>>>
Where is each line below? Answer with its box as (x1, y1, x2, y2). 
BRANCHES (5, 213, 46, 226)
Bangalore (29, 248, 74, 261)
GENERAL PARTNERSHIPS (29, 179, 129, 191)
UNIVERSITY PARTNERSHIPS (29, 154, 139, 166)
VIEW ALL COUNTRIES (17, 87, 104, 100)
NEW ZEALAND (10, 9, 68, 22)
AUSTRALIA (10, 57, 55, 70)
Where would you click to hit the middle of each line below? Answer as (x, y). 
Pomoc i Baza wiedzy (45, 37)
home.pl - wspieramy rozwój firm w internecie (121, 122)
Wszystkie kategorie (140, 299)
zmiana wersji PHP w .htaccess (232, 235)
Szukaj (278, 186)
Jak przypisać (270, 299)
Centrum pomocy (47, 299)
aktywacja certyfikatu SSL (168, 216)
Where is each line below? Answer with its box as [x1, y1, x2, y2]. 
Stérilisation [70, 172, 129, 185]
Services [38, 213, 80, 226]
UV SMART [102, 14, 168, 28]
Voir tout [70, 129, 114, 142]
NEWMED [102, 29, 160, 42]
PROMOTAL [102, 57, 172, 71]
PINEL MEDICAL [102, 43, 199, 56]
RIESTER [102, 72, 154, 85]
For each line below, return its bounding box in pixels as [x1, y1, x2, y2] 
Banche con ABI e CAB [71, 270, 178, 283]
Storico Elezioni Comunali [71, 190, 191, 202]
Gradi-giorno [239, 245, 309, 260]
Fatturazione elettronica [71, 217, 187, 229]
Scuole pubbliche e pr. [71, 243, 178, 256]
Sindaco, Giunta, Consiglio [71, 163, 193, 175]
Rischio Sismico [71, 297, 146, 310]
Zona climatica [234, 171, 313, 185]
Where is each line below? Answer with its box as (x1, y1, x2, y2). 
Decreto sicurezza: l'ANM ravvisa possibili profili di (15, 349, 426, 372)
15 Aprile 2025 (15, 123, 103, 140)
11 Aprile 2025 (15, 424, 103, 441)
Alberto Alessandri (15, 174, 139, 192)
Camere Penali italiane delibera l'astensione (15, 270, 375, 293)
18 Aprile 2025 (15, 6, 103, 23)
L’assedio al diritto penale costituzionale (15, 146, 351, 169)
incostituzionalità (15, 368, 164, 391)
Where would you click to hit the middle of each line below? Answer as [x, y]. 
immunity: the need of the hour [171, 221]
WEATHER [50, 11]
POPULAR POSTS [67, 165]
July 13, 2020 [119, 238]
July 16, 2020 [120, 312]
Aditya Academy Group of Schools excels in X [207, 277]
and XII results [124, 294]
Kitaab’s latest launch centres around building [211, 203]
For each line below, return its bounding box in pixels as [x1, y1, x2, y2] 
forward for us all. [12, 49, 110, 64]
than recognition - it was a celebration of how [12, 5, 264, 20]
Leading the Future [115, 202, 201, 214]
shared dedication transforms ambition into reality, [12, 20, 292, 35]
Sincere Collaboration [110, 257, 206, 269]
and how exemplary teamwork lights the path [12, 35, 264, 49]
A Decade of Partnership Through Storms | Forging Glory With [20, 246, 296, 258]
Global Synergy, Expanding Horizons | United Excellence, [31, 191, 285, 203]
<<<
- _WORK INSTRUCTIONS_
Would you please copy every line in the data that contains the word "Answer"?

- _YOUR SOLUTION_
Where is each line below? Answer with its box as (x1, y1, x2, y2). 
Where would you click to hit the middle of each line below? Answer as (x, y). 
Where is each line below? Answer with its box as [x1, y1, x2, y2]. 
Where is each line below? Answer with its box as (x1, y1, x2, y2). 
Where would you click to hit the middle of each line below? Answer as [x, y]. 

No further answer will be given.